Tulving's (1989) Doctrine of Concordance Revisited.
Journal of cognition – January 01, 2025
Source: PubMed
Summary
Our conscious experiences don't always match what's happening in our minds. This fascinating insight challenges how we understand memory and awareness. Research shows that while we may feel confident about a memory or experience déjà vu, the brain processes behind these feelings often operate independently from our conscious awareness. This disconnect appears in various memory phenomena, from metacognitive judgments to recognition confidence, revealing that our subjective experiences can be surprisingly unreliable guides to our cognitive processes.
Abstract
The Doctrine of Concordance is the implicit assumption that cognitive processes, behavior, and phenomenological experience are highly correlated (Tulving, 1989). Tulving challenged this assumption, pointing to domains in which conscious experience did not accompany a particular measured cognitive process and to situations in which consciousness did not correlate with the observable behavior. Schwartz (1999) extended this view, asserting that the underlying cognitive processes that produce conscious experience may differ from those that produce observable behavior. Though research on conscious experience blossomed during the last quarter century and progress has been made in moving past the Doctrine of Concordance, we argue that some subdomains within memory research remain hampered by an implicit endorsement of it.
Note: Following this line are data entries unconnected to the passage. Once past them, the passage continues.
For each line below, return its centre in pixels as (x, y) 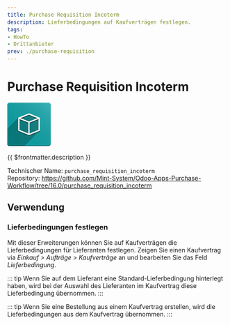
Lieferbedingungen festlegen (58, 227)
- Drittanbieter (31, 44)
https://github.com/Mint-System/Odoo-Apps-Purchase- (121, 178)
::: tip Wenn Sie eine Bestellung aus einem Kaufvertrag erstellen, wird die (111, 306)
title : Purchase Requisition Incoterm (63, 15)
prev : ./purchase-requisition (51, 52)
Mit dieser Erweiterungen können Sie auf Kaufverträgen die (92, 242)
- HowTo (18, 37)
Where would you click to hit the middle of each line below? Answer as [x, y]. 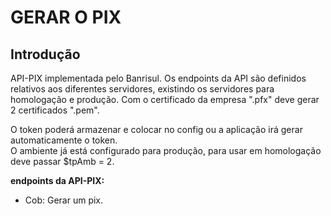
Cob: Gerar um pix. [64, 200]
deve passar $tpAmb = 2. [62, 161]
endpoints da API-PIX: [57, 180]
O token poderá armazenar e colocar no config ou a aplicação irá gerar [156, 129]
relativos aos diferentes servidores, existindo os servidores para [142, 89]
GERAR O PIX [66, 17]
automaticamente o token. [64, 140]
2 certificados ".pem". [55, 110]
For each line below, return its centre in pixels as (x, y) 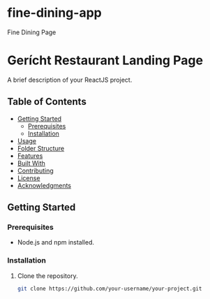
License (29, 178)
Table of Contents (47, 102)
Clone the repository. (47, 276)
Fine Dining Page (32, 32)
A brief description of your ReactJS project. (70, 80)
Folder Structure (41, 148)
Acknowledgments (44, 185)
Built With (31, 163)
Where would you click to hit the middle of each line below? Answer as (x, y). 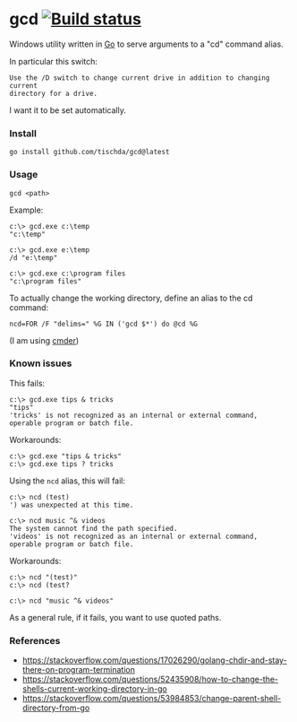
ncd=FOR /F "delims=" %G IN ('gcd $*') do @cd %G (104, 324)
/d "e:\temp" (34, 257)
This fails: (27, 383)
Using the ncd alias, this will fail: (68, 481)
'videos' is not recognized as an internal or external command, (133, 536)
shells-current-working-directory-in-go (95, 689)
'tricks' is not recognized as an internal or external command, (133, 415)
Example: (26, 210)
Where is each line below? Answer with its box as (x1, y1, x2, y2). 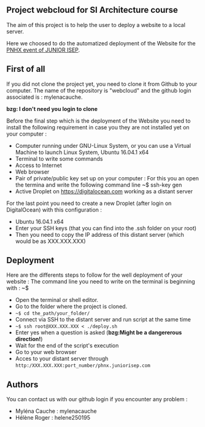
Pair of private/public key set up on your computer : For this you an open (15, 174, 199, 182)
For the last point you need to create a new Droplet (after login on (6, 199, 172, 207)
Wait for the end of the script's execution (15, 342, 119, 349)
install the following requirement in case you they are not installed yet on (6, 123, 190, 131)
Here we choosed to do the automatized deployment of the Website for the (6, 39, 196, 47)
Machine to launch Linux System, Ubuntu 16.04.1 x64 (15, 148, 149, 156)
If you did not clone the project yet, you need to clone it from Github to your (6, 80, 198, 88)
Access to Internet (15, 161, 63, 169)
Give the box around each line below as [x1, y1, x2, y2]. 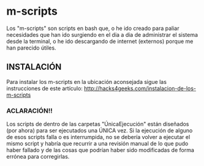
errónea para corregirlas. [6, 153, 70, 160]
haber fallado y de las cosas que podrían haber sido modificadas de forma [6, 146, 195, 154]
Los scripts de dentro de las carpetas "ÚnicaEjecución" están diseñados [6, 121, 189, 128]
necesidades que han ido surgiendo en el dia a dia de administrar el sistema [6, 31, 198, 38]
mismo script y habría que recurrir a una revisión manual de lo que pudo [6, 140, 189, 148]
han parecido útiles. [6, 44, 56, 51]
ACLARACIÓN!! [6, 106, 53, 115]
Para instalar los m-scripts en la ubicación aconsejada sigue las [6, 78, 167, 85]
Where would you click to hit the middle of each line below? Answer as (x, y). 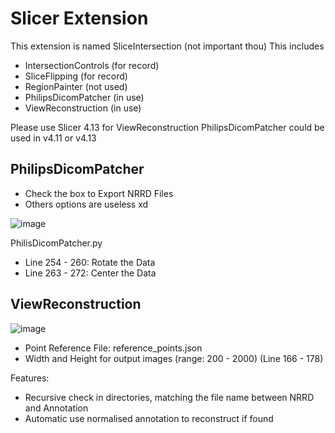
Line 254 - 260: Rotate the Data (90, 262)
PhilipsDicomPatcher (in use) (84, 97)
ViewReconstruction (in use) (83, 108)
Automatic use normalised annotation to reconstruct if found (149, 418)
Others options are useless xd (86, 204)
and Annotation (56, 408)
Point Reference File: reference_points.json (113, 348)
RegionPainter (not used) (76, 86)
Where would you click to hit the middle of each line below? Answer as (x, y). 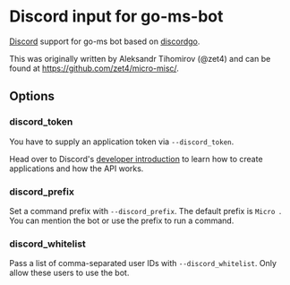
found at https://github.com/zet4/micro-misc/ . (94, 68)
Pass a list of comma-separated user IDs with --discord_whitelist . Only (143, 263)
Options (32, 96)
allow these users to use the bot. (69, 273)
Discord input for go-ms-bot (116, 17)
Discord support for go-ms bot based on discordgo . (105, 41)
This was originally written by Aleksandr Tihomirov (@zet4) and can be (140, 58)
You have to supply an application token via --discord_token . (122, 142)
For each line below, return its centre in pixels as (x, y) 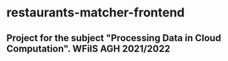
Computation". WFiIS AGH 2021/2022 (89, 48)
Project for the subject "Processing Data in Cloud (114, 38)
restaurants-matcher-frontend (95, 13)
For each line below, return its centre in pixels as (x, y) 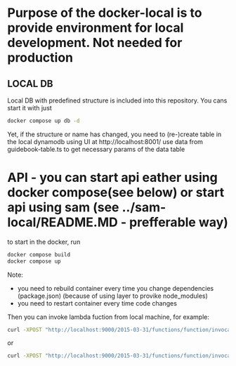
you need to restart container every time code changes (97, 303)
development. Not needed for (95, 43)
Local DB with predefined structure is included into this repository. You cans (117, 100)
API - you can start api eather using (112, 178)
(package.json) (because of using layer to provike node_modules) (113, 296)
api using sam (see (63, 208)
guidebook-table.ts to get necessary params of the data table (96, 149)
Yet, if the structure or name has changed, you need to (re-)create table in (114, 134)

We outline two areas of memory research in which current research and interpretations appear to fall prey to the Doctrine today: research on the dual- vs. single-process theory in recognition memory, including work on remember/know judgments, and research on retrospective memory confidence. We then describe four areas of research that show progress in understanding conscious experience by rejecting the Doctrine of Concordance: These are 1) metacognitive disconnects in the science of learning, 2) recognition illusions, 3) déjà vu experiences, and 4) aha experiences. We claim that there is often a dissociation between the mechanisms that create conscious experience and the underlying cognitive processes that contribute to behaviors, which may seem causally correlated with conscious experience. Disentangling the relations between process, behavior, and conscious experience in the human mind's operation are important to understanding it.